Quatre projets décevants attirent une foule considérable aux Halles. Même la polémique est tiède. À l’aide !
Rien de convaincant. Pourtant, l’exposition, dans la grande galerie des Halles, ne désemplit pas. Les questions d’urbanisme passionnent et il faut rendre grâce au maire qui a souhaité que chacun puisse donner son avis. C’est d’abord une superbe galerie de projets. Méfiance. À ce petit jeu, Jean Nouvel gagne toujours. Ses maquettes, ses dessins, ses animations sont forcément sublimes, souvenez-vous : il avait choisi de n’exposer que cela, cette architecture du virtuel, ce carton-pâte numérique, pour sa rétrospective du Centre Pompidou. S’il gagne, le Paris de notre époque sera le Paris de Nouvel : la fondation Cartier, l’Institut du monde arabe, le musée du Quai Branly – et les Halles. Enjeu de taille pour le plus grand de nos architectes. Pour qu’on ne le soupçonne pas d’être trop favorisé des dieux, il a besoin de l’onction du suffrage universel, que les petits questionnaires distribués à l’exposition peuvent lui donner. Face à son jardin suspendu en 3 D, ces plaines de Beauce au-dessus des toits, les autres maquettes pâlissent donc : Winy Maas dispose des taches de couleur et dessine une assiette de restaurant snob, Rem Koolhaas semble avoir reçu pour Noël la boîte de jeu « Inclusions 2000 » et coule des petits arbres en plastique dans de la résine ambrée, le sage David Mangin traite les élus parisiens comme s’il avait à convaincre le conseil municipal d’une de nos « grandes métropoles régionales », sans penser qu’ils ont tous en tête le Guggenheim de Bilbao, la passerelle du jubilé de Londres et la salle de concerts Walt Disney de Los Angeles. Pour Paris, il faut qu’un projet claque : le « wahoooo effect » dont tout bon architecte doit savoir jouer, pour mieux rassurer ensuite.
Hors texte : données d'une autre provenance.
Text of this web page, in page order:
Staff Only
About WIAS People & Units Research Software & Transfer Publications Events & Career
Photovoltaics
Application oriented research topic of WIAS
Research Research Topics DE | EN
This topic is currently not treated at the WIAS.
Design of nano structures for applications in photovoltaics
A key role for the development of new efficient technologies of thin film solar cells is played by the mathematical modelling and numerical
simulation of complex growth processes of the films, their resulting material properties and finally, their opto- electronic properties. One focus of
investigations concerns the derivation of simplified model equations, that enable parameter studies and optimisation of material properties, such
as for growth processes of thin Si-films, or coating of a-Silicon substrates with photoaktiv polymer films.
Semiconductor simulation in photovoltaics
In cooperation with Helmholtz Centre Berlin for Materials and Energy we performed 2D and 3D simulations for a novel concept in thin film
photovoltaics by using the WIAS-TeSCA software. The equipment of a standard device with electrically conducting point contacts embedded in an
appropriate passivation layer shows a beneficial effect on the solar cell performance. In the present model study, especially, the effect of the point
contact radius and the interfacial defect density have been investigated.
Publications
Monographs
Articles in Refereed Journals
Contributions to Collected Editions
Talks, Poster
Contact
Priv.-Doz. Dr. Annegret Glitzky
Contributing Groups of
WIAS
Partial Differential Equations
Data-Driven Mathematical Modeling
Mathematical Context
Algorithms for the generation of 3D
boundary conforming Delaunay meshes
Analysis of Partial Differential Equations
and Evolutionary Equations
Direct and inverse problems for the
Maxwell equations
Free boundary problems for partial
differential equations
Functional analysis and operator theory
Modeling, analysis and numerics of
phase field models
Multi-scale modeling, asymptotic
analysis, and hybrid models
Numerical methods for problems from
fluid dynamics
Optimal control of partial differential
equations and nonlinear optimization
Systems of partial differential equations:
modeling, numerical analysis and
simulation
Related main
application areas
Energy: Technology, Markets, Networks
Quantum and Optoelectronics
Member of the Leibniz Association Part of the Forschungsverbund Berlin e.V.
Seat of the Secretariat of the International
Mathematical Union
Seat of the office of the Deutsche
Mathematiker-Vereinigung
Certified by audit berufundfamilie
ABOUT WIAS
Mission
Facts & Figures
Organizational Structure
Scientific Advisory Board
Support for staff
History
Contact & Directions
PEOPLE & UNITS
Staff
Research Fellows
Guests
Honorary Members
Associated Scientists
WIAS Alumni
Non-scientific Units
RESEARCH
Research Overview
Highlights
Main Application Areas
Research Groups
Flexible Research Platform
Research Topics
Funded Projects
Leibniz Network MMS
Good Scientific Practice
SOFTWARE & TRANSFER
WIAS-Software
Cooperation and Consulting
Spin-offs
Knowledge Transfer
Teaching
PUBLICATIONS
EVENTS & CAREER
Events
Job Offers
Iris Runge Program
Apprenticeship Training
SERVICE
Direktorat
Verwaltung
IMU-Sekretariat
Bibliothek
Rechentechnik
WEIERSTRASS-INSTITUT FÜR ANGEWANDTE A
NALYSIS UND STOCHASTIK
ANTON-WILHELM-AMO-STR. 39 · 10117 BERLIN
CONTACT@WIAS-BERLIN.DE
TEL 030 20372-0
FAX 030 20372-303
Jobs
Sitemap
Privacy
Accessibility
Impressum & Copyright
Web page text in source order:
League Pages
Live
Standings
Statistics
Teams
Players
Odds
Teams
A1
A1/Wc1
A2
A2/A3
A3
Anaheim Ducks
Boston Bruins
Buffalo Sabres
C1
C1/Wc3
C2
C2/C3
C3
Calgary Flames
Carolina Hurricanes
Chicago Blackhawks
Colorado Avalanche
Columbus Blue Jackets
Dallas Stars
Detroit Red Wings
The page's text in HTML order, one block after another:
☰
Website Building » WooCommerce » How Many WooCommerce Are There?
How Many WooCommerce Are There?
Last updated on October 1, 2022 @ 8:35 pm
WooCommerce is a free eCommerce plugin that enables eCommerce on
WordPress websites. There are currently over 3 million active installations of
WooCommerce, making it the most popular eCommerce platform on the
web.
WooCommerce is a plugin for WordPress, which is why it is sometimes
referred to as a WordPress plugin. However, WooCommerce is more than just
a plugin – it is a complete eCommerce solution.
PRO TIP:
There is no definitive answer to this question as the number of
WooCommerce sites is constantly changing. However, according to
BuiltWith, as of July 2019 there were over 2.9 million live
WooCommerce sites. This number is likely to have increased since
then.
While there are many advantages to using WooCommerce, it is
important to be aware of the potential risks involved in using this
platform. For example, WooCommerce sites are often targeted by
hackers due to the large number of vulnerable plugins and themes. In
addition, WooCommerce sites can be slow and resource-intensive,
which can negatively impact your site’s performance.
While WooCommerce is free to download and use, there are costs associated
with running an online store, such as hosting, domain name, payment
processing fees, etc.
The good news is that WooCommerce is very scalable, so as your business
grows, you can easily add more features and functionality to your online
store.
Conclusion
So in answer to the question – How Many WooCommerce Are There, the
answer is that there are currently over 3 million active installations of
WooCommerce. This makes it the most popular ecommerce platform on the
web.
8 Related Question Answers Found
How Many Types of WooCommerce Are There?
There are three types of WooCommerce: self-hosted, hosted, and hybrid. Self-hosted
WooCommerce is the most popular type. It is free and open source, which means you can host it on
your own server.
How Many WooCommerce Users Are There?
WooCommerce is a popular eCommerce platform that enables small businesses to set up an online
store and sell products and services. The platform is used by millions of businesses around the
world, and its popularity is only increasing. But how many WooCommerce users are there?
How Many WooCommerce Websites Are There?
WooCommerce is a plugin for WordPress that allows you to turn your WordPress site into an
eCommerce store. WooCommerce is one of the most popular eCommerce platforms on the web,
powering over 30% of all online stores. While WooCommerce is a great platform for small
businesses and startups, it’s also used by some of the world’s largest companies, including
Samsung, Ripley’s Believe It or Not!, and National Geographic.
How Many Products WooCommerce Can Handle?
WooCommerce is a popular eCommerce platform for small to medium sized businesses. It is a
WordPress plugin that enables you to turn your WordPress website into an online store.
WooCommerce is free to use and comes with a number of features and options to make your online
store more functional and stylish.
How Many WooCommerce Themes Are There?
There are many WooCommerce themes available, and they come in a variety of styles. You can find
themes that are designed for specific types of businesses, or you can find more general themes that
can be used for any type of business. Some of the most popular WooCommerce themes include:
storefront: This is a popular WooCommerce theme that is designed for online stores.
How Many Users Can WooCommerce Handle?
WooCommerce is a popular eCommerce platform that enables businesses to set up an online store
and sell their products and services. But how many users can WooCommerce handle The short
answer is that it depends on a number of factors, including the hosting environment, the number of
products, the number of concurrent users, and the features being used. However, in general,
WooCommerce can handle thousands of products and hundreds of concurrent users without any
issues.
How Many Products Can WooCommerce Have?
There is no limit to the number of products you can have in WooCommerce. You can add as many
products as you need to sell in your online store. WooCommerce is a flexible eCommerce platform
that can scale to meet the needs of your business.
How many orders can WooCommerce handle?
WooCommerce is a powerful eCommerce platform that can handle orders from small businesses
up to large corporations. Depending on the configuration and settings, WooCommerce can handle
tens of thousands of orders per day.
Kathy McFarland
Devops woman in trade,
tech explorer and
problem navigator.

Aucun choc. Approchons-nous des élévations, accroupissons-nous devant les maquettes. Aucun choc vraiment, rien qui permette de prolonger la belle tradition polémique de ce lieu maudit. Le désespoir du chroniqueur. Koolhaas sème des derricks sur une morne plaine, sans penser que son terrain de jeu est grand comme le Palais-Royal. Ses pyramides mayas, jolies en maquette, auront vite l’air d’échantillons de parfums dans un tiroir de corner shop. Des plots qui ne signalent rien d’autre qu’eux-mêmes. Nouvel a une belle idée : franchir la ligne des toits. Son jardin suspendu, soutenu par une forêt de poutres dont tous les riverains se plaignent, ressemblera-t-il à ces nouvelles délices de Sémiramis que promettent ses dessins ? Dix ans de pluies acides transformeront en cloaque sa piscine et ses rives plantées, mais n’altéreront pas les mini-tours qu’il bâtit, Dieu sait pourquoi, devant la superbe façade de Saint-Eustache. Sa passerelle de bouquinistes, au lieu de souder les Halles au Centre Pompidou affirme la fracture du boulevard. Winy Maas est incompréhensible : une superposition de plaques transparentes, un vitrail, conceptuel en diable, mais invivable. La seule chose que l’on puisse dire, c’est que ce sera joli vu d’avion. Un avant-goût de paradis pour terroriste kamikaze. David Mangin veut que Paris ressemble à Bordeaux ou à Montpellier, ambition sans risque : une esthétique d’esplanade, un hall commercial, « un toit tranquille où marchent des colombes », il n’y manque que l’évocation du cimetière des Innocents pour méditer entre les tombes.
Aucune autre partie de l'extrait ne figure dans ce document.